For every record, give an exact copy that has no pictures in it.

========

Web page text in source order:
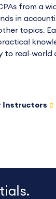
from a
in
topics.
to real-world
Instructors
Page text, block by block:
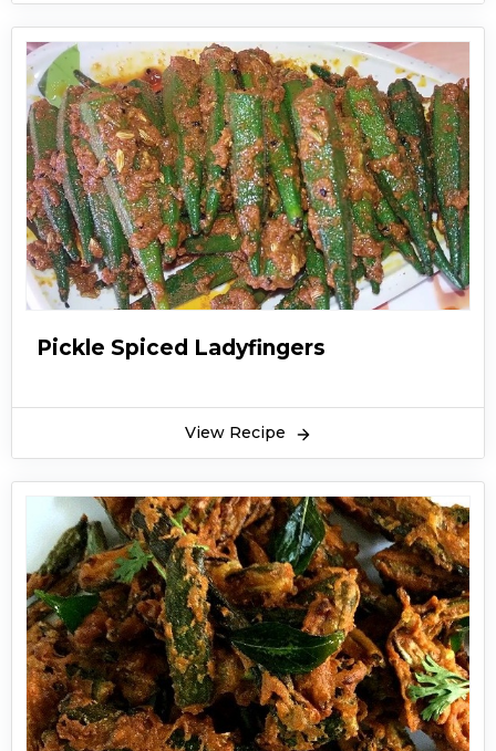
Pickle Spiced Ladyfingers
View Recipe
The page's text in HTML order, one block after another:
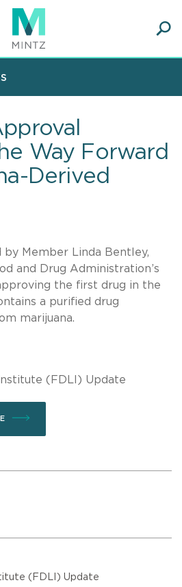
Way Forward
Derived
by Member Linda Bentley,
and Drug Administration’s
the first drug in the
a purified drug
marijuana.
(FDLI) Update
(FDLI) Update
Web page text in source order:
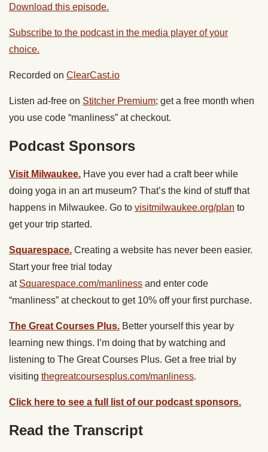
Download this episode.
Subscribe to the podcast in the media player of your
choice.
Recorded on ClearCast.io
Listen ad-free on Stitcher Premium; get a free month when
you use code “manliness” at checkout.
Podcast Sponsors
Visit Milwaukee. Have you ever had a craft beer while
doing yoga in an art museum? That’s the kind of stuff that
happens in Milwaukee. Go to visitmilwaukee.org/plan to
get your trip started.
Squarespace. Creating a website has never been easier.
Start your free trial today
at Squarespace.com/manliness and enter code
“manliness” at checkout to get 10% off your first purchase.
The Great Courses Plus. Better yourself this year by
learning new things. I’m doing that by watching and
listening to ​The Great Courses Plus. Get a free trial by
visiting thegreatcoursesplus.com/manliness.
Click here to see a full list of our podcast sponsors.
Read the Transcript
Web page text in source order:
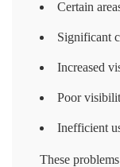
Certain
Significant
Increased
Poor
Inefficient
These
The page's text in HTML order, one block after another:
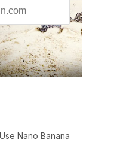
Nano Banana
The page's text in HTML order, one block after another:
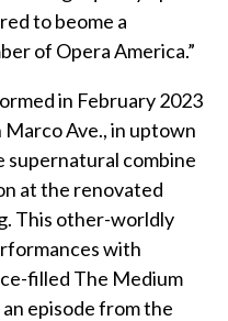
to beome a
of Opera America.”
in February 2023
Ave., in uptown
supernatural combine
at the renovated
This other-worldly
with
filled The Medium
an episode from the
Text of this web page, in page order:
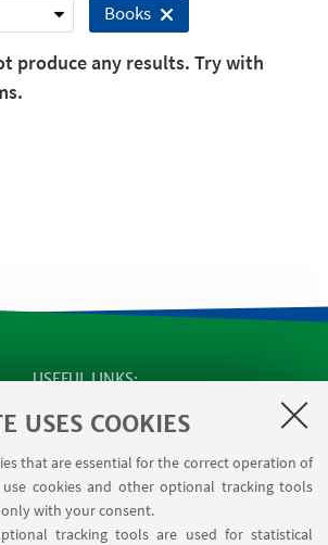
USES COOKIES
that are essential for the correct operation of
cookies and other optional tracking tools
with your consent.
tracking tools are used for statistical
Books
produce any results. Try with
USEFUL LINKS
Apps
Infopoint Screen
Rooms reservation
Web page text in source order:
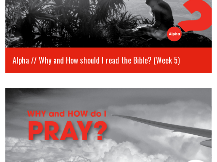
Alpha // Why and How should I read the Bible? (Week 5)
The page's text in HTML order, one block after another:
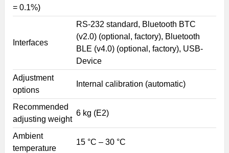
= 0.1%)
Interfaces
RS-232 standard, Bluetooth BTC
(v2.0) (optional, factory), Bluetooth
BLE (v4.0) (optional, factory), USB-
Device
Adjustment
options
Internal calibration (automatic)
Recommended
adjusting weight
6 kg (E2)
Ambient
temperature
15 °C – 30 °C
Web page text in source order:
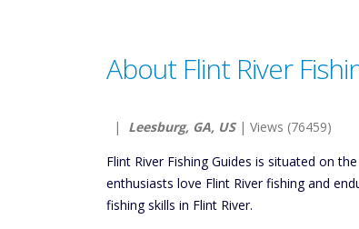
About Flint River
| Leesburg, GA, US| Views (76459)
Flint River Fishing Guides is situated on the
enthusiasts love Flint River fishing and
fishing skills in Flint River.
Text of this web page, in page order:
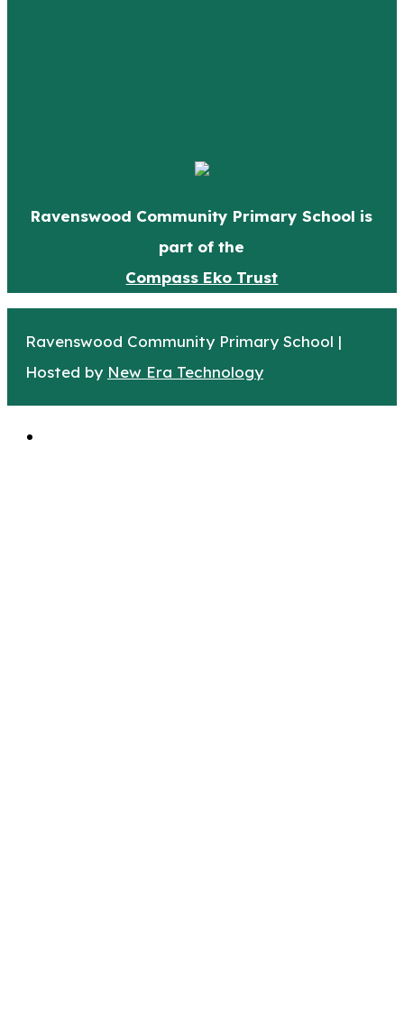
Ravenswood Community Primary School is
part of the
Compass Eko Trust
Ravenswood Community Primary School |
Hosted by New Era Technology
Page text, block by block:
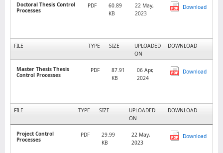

========

Task result –
Web page text in source order:
from a
in
topics.
to real-world
Instructors
Page text, block by block:
Pickle Spiced Ladyfingers
View Recipe
The page's text in HTML order, one block after another:
Way Forward
Derived
by Member Linda Bentley,
and Drug Administration’s
the first drug in the
a purified drug
marijuana.
(FDLI) Update
(FDLI) Update
Web page text in source order:
Download this episode.
Subscribe to the podcast in the media player of your
choice.
Recorded on ClearCast.io
Listen ad-free on Stitcher Premium; get a free month when
you use code “manliness” at checkout.
Podcast Sponsors
Visit Milwaukee. Have you ever had a craft beer while
doing yoga in an art museum? That’s the kind of stuff that
happens in Milwaukee. Go to visitmilwaukee.org/plan to
get your trip started.
Squarespace. Creating a website has never been easier.
Start your free trial today
at Squarespace.com/manliness and enter code
“manliness” at checkout to get 10% off your first purchase.
The Great Courses Plus. Better yourself this year by
learning new things. I’m doing that by watching and
listening to ​The Great Courses Plus. Get a free trial by
visiting thegreatcoursesplus.com/manliness.
Click here to see a full list of our podcast sponsors.
Read the Transcript
Web page text in source order:
Certain
Significant
Increased
Poor
Inefficient
These
The page's text in HTML order, one block after another:
Nano Banana
The page's text in HTML order, one block after another:
to beome a
of Opera America.”
in February 2023
Ave., in uptown
supernatural combine
at the renovated
This other-worldly
with
filled The Medium
an episode from the
Text of this web page, in page order:
USES COOKIES
that are essential for the correct operation of
cookies and other optional tracking tools
with your consent.
tracking tools are used for statistical
Books
produce any results. Try with
USEFUL LINKS
Apps
Infopoint Screen
Rooms reservation
Web page text in source order:
Alpha // Why and How should I read the Bible? (Week 5)
The page's text in HTML order, one block after another:
= 0.1%)
Interfaces
RS-232 standard, Bluetooth BTC
(v2.0) (optional, factory), Bluetooth
BLE (v4.0) (optional, factory), USB-
Device
Adjustment
options
Internal calibration (automatic)
Recommended
adjusting weight
6 kg (E2)
Ambient
temperature
15 °C – 30 °C
Web page text in source order:
About Flint River
| Leesburg, GA, US| Views (76459)
Flint River Fishing Guides is situated on the
enthusiasts love Flint River fishing and
fishing skills in Flint River.
Text of this web page, in page order:
Ravenswood Community Primary School is
part of the
Compass Eko Trust
Ravenswood Community Primary School |
Hosted by New Era Technology
Page text, block by block:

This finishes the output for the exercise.